→ Problem statement
No pictures belong in the copy, but every line of the material below must be reproduced exactly.

→ Exercise inputs
○ ○ ○ ○ ○ ○ ○

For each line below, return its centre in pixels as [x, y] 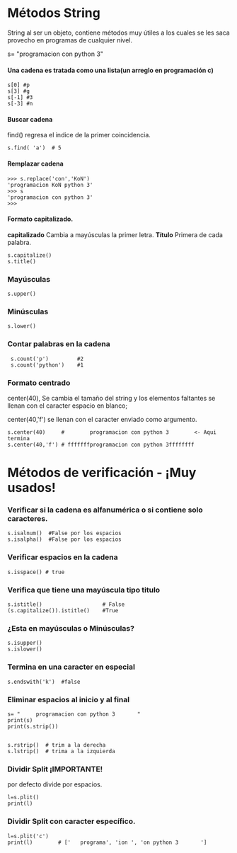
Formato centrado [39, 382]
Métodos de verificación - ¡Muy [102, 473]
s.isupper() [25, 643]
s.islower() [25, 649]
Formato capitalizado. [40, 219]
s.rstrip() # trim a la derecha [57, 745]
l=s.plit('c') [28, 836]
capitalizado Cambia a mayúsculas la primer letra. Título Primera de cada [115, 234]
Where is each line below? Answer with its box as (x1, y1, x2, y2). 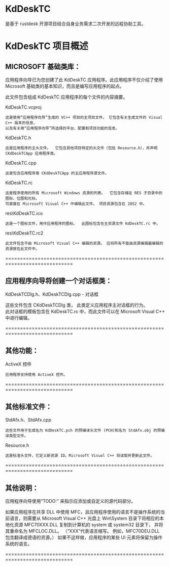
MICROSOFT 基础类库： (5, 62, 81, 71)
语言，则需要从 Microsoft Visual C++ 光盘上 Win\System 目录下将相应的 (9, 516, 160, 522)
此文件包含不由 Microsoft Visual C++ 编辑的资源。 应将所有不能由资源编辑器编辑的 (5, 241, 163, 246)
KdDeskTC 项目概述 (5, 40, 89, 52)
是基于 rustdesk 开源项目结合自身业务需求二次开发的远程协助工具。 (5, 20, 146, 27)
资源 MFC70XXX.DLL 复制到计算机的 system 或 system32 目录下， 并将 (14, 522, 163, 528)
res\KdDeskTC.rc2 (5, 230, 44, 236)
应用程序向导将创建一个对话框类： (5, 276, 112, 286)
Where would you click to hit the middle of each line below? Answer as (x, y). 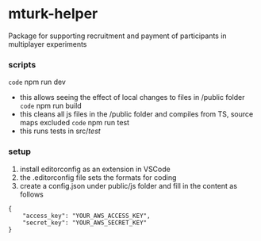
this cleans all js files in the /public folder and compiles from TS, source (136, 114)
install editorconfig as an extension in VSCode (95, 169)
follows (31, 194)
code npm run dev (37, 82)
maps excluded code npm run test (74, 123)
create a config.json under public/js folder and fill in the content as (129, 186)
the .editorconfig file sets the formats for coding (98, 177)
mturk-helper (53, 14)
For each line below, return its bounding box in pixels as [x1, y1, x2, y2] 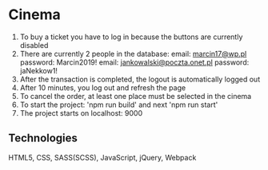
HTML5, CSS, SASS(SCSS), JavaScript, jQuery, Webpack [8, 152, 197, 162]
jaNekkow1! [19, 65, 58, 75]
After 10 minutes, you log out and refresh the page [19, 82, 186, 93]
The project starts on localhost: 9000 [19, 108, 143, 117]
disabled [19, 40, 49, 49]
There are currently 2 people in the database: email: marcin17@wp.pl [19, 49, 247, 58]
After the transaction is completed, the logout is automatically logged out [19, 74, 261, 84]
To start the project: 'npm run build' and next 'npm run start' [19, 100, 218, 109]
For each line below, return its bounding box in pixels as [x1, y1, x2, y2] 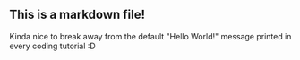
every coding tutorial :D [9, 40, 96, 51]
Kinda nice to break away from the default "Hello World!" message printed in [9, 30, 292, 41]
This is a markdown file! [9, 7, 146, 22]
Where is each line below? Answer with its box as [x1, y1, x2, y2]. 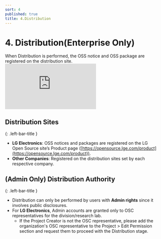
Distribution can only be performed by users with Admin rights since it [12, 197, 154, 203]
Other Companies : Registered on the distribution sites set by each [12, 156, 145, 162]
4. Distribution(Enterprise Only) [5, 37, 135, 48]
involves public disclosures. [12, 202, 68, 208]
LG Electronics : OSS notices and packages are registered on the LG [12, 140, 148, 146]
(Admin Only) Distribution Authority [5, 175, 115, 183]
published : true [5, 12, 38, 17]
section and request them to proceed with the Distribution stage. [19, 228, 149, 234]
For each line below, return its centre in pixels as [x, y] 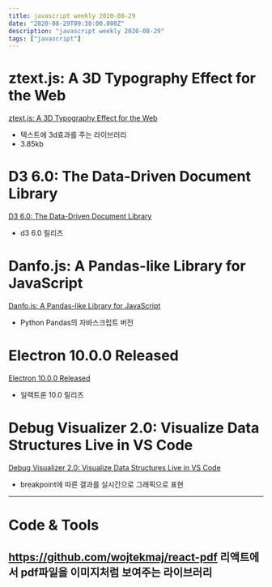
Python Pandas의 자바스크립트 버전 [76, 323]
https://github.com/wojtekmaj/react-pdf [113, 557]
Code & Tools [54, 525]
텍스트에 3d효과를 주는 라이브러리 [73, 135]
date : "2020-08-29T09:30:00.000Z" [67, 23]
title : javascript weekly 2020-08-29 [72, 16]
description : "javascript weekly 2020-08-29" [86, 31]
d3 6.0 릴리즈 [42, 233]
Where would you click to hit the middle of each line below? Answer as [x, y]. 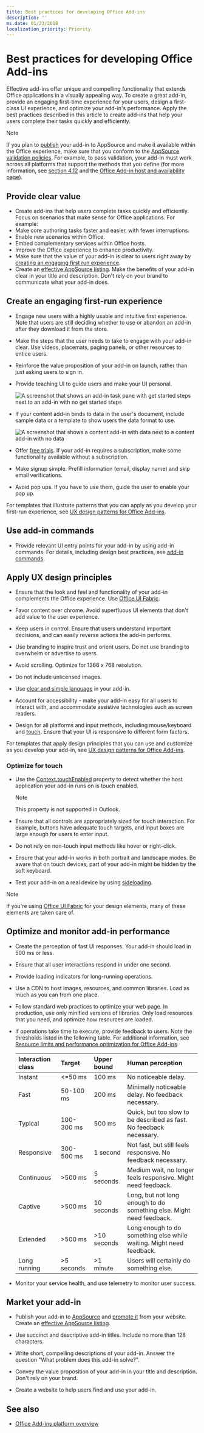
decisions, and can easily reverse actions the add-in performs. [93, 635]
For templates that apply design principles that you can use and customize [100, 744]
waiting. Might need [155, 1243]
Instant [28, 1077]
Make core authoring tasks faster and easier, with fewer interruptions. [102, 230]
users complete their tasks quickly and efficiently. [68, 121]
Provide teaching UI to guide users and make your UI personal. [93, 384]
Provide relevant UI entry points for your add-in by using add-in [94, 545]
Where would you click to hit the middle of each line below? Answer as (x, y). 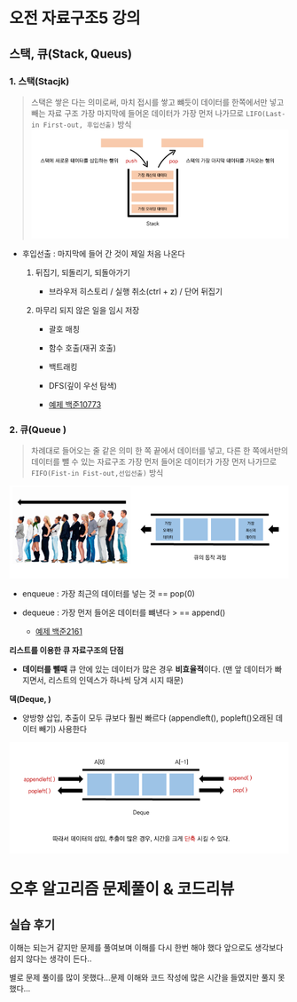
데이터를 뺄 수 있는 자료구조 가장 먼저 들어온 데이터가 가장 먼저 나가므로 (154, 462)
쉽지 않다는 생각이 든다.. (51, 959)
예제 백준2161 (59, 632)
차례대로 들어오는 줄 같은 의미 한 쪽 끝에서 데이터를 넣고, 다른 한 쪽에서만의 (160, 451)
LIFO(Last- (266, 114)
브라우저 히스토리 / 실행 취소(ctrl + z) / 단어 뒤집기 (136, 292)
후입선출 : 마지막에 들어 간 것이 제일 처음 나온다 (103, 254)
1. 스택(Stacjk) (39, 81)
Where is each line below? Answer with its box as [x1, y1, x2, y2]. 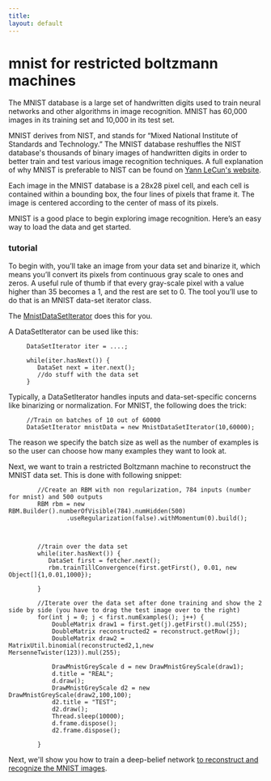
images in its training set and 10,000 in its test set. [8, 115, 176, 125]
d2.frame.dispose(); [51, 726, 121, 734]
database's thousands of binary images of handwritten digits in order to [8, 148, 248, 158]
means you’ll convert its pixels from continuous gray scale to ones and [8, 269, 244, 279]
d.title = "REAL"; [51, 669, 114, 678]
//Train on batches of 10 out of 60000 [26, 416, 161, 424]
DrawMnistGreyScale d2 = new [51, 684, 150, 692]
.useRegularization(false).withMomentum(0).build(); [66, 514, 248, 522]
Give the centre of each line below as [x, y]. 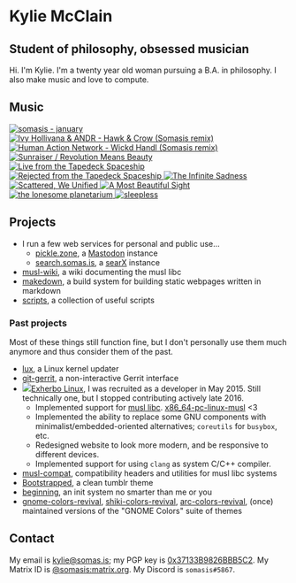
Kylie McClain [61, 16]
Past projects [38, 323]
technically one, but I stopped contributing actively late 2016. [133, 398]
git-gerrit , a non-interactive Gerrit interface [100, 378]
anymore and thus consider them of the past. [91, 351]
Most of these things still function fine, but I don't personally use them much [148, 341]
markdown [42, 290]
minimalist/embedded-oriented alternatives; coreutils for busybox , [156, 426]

○ ○ ○ ○ ○ ○ ○

→ Response
For each line below, return its centre in pixels as [x, y] 
Formato centrado [39, 382]
Métodos de verificación - ¡Muy [102, 473]
s.isupper() [25, 643]
s.islower() [25, 649]
Formato capitalizado. [40, 219]
s.rstrip() # trim a la derecha [57, 745]
l=s.plit('c') [28, 836]
capitalizado Cambia a mayúsculas la primer letra. Título Primera de cada [115, 234]
Where is each line below? Answer with its box as (x1, y1, x2, y2). 
MICROSOFT 基础类库： (5, 62, 81, 71)
语言，则需要从 Microsoft Visual C++ 光盘上 Win\System 目录下将相应的 (9, 516, 160, 522)
此文件包含不由 Microsoft Visual C++ 编辑的资源。 应将所有不能由资源编辑器编辑的 (5, 241, 163, 246)
KdDeskTC 项目概述 (5, 40, 89, 52)
是基于 rustdesk 开源项目结合自身业务需求二次开发的远程协助工具。 (5, 20, 146, 27)
资源 MFC70XXX.DLL 复制到计算机的 system 或 system32 目录下， 并将 (14, 522, 163, 528)
res\KdDeskTC.rc2 (5, 230, 44, 236)
应用程序向导将创建一个对话框类： (5, 276, 112, 286)
Where would you click to hit the middle of each line below? Answer as (x, y). 
this cleans all js files in the /public folder and compiles from TS, source (136, 114)
install editorconfig as an extension in VSCode (95, 169)
follows (31, 194)
code npm run dev (37, 82)
maps excluded code npm run test (74, 123)
create a config.json under public/js folder and fill in the content as (129, 186)
the .editorconfig file sets the formats for coding (98, 177)
mturk-helper (53, 14)
For each line below, return its bounding box in pixels as [x1, y1, x2, y2] 
HTML5, CSS, SASS(SCSS), JavaScript, jQuery, Webpack [8, 152, 197, 162]
jaNekkow1! [19, 65, 58, 75]
After 10 minutes, you log out and refresh the page [19, 82, 186, 93]
The project starts on localhost: 9000 [19, 108, 143, 117]
disabled [19, 40, 49, 49]
There are currently 2 people in the database: email: marcin17@wp.pl [19, 49, 247, 58]
After the transaction is completed, the logout is automatically logged out [19, 74, 261, 84]
To start the project: 'npm run build' and next 'npm run start' [19, 100, 218, 109]
For each line below, return its bounding box in pixels as [x1, y1, x2, y2] 
every coding tutorial :D [9, 40, 96, 51]
Kinda nice to break away from the default "Hello World!" message printed in [9, 30, 292, 41]
This is a markdown file! [9, 7, 146, 22]
Where is each line below? Answer with its box as [x1, y1, x2, y2]. 
Distribution can only be performed by users with Admin rights since it [12, 197, 154, 203]
Other Companies : Registered on the distribution sites set by each [12, 156, 145, 162]
4. Distribution(Enterprise Only) [5, 37, 135, 48]
involves public disclosures. [12, 202, 68, 208]
LG Electronics : OSS notices and packages are registered on the LG [12, 140, 148, 146]
(Admin Only) Distribution Authority [5, 175, 115, 183]
published : true [5, 12, 38, 17]
section and request them to proceed with the Distribution stage. [19, 228, 149, 234]
For each line below, return its centre in pixels as [x, y] 
Python Pandas의 자바스크립트 버전 [76, 323]
https://github.com/wojtekmaj/react-pdf [113, 557]
Code & Tools [54, 525]
텍스트에 3d효과를 주는 라이브러리 [73, 135]
date : "2020-08-29T09:30:00.000Z" [67, 23]
title : javascript weekly 2020-08-29 [72, 16]
description : "javascript weekly 2020-08-29" [86, 31]
d3 6.0 릴리즈 [42, 233]
Where would you click to hit the middle of each line below? Answer as [x, y]. 
decisions, and can easily reverse actions the add-in performs. [93, 635]
For templates that apply design principles that you can use and customize [100, 744]
waiting. Might need [155, 1243]
Instant [28, 1077]
Make core authoring tasks faster and easier, with fewer interruptions. [102, 230]
users complete their tasks quickly and efficiently. [68, 121]
Provide teaching UI to guide users and make your UI personal. [93, 384]
Provide relevant UI entry points for your add-in by using add-in [94, 545]
Where would you click to hit the middle of each line below? Answer as (x, y). 
데이터를 뺄 수 있는 자료구조 가장 먼저 들어온 데이터가 가장 먼저 나가므로 (154, 462)
쉽지 않다는 생각이 든다.. (51, 959)
예제 백준2161 (59, 632)
차례대로 들어오는 줄 같은 의미 한 쪽 끝에서 데이터를 넣고, 다른 한 쪽에서만의 (160, 451)
LIFO(Last- (266, 114)
브라우저 히스토리 / 실행 취소(ctrl + z) / 단어 뒤집기 (136, 292)
후입선출 : 마지막에 들어 간 것이 제일 처음 나온다 (103, 254)
1. 스택(Stacjk) (39, 81)
Where is each line below? Answer with its box as [x1, y1, x2, y2]. 
images in its training set and 10,000 in its test set. [8, 115, 176, 125]
d2.frame.dispose(); [51, 726, 121, 734]
database's thousands of binary images of handwritten digits in order to [8, 148, 248, 158]
means you’ll convert its pixels from continuous gray scale to ones and [8, 269, 244, 279]
d.title = "REAL"; [51, 669, 114, 678]
//Train on batches of 10 out of 60000 [26, 416, 161, 424]
DrawMnistGreyScale d2 = new [51, 684, 150, 692]
.useRegularization(false).withMomentum(0).build(); [66, 514, 248, 522]
Give the centre of each line below as [x, y]. 
Kylie McClain [61, 16]
Past projects [38, 323]
technically one, but I stopped contributing actively late 2016. [133, 398]
git-gerrit , a non-interactive Gerrit interface [100, 378]
anymore and thus consider them of the past. [91, 351]
Most of these things still function fine, but I don't personally use them much [148, 341]
markdown [42, 290]
minimalist/embedded-oriented alternatives; coreutils for busybox , [156, 426]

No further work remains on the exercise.